With support from the BoG, more discussions will be held to figure out the technical details around the expansion of rapid transit to UBC.
“We have a lot of technical work to do in figuring out what this will cost, what it would look like, what the technology options are ... and then we have to start developing a proper business case,” Steenkamp said, adding that the university would start the conversation around the Land Use Plan in August 2020.
While appreciating UBC’s decision, TransLink spokesperson Jillian Drews similarly acknowledged that more will have to be done to make rapid transit expansion to campus a reality.
“It’s great to see UBC’s commitment to extending rapid transit to their campus in the future, and we look forward to more discussions,” Drews said.
“A future phase of investment will likely include rapid transit to UBC, but there are no approved plans to start construction on rapid transit beyond Arbutus. Planning, design and construction of this extension have not been funded.”
Drews also noted that Translink is currently focusing on the Mayors’ 10-Year Vision, which only provides “preliminary planning for a UBC extension, not construction.” But there could be more consideration for the UBC project in the development of Translink’s new Regional Transportation Strategy.

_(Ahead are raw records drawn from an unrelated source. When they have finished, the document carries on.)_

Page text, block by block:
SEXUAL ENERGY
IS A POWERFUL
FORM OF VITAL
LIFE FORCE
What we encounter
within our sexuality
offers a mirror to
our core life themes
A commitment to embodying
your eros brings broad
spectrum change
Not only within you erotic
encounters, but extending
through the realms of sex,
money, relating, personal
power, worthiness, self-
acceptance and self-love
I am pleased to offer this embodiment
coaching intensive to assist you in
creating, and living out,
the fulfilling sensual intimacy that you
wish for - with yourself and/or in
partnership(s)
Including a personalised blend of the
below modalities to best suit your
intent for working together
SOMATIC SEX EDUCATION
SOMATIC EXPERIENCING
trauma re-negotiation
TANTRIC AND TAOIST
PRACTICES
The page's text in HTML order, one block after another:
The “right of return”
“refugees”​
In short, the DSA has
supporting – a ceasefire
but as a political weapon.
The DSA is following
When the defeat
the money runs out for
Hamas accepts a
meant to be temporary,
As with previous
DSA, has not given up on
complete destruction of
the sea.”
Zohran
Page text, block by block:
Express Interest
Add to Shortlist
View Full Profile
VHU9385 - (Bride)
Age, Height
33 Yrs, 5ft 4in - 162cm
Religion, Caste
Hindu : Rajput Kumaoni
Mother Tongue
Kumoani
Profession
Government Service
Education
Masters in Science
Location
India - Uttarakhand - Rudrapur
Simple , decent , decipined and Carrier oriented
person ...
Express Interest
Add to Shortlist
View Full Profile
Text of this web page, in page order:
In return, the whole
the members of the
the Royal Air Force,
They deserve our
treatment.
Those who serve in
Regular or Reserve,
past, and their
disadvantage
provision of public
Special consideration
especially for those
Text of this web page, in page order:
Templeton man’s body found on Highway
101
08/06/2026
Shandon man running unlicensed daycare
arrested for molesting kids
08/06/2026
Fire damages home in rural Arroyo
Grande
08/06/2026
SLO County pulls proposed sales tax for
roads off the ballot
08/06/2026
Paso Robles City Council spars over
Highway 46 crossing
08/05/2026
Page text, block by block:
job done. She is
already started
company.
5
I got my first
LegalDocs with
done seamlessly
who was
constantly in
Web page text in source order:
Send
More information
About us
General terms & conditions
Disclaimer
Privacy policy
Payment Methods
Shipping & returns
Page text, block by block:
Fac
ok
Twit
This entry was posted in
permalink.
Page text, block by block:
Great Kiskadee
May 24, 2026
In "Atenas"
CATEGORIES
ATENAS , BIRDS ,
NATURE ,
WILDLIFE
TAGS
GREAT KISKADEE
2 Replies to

Steenkamp: Can't give the precise number because we are still estimating costs of the extension, we estimate we would pay part of the 20 per cent regional contribution shared with the city of Vancouver. Current extension costs about $3 billion if that's an indication of scale.— Ubyssey News (@UbysseyNews) April 19, 2018
Moving forward, Steenkamp noted that UBC has been and will be “leaning pretty heavily on the student voice” to advocate on this issue. For instance, the AMS — among other campus stakeholders like staff and faculty — has advocated for the expansion for years, citing a need for quicker, more accessible transportation to UBC.
“I would say that without the student support, I doubt whether we’d be proceeding as boldly as we are proceeding right now,” he said.
“If we take a look at the support behind the U Pass program, it’s telling of how much UBC students value public transportation” said Lin. “We need a united front for the UBC community to advance this project.”